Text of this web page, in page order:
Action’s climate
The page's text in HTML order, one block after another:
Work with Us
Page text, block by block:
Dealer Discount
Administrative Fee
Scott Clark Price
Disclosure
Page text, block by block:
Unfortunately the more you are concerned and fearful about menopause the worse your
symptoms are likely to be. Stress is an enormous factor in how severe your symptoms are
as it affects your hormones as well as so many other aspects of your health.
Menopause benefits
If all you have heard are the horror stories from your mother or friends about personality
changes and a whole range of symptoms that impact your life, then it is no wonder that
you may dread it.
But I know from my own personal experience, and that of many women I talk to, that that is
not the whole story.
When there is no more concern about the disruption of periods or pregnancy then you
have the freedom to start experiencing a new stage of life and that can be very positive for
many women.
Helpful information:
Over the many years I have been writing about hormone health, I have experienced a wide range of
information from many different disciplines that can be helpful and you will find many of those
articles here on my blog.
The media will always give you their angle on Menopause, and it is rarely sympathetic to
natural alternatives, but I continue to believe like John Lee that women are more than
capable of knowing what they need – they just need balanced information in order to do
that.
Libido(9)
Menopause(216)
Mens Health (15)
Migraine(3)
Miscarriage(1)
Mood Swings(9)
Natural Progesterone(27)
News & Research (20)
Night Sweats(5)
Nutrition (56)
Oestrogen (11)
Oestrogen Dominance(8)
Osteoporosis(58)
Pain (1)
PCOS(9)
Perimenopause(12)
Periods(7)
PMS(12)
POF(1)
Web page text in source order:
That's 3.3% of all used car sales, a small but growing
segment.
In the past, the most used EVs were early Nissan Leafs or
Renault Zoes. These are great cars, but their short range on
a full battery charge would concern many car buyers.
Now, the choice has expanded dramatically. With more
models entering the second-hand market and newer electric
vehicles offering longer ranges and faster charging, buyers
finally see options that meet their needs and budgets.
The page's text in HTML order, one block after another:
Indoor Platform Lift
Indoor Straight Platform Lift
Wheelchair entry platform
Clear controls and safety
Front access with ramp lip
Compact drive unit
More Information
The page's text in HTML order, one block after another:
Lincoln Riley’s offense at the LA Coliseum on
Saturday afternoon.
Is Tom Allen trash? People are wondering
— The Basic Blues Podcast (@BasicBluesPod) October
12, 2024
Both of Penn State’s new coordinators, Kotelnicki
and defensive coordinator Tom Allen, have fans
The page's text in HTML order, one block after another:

• REQUIRED WORK:
Output all of the listing exactly as written.

• EXERCISE OUTPUT:
Text of this web page, in page order:
Action’s climate
The page's text in HTML order, one block after another:
Work with Us
Page text, block by block:
Dealer Discount
Administrative Fee
Scott Clark Price
Disclosure
Page text, block by block:
Unfortunately the more you are concerned and fearful about menopause the worse your
symptoms are likely to be. Stress is an enormous factor in how severe your symptoms are
as it affects your hormones as well as so many other aspects of your health.
Menopause benefits
If all you have heard are the horror stories from your mother or friends about personality
changes and a whole range of symptoms that impact your life, then it is no wonder that
you may dread it.
But I know from my own personal experience, and that of many women I talk to, that that is
not the whole story.
When there is no more concern about the disruption of periods or pregnancy then you
have the freedom to start experiencing a new stage of life and that can be very positive for
many women.
Helpful information:
Over the many years I have been writing about hormone health, I have experienced a wide range of
information from many different disciplines that can be helpful and you will find many of those
articles here on my blog.
The media will always give you their angle on Menopause, and it is rarely sympathetic to
natural alternatives, but I continue to believe like John Lee that women are more than
capable of knowing what they need – they just need balanced information in order to do
that.
Libido(9)
Menopause(216)
Mens Health (15)
Migraine(3)
Miscarriage(1)
Mood Swings(9)
Natural Progesterone(27)
News & Research (20)
Night Sweats(5)
Nutrition (56)
Oestrogen (11)
Oestrogen Dominance(8)
Osteoporosis(58)
Pain (1)
PCOS(9)
Perimenopause(12)
Periods(7)
PMS(12)
POF(1)
Web page text in source order:
That's 3.3% of all used car sales, a small but growing
segment.
In the past, the most used EVs were early Nissan Leafs or
Renault Zoes. These are great cars, but their short range on
a full battery charge would concern many car buyers.
Now, the choice has expanded dramatically. With more
models entering the second-hand market and newer electric
vehicles offering longer ranges and faster charging, buyers
finally see options that meet their needs and budgets.
The page's text in HTML order, one block after another:
Indoor Platform Lift
Indoor Straight Platform Lift
Wheelchair entry platform
Clear controls and safety
Front access with ramp lip
Compact drive unit
More Information
The page's text in HTML order, one block after another:
Lincoln Riley’s offense at the LA Coliseum on
Saturday afternoon.
Is Tom Allen trash? People are wondering
— The Basic Blues Podcast (@BasicBluesPod) October
12, 2024
Both of Penn State’s new coordinators, Kotelnicki
and defensive coordinator Tom Allen, have fans
The page's text in HTML order, one block after another:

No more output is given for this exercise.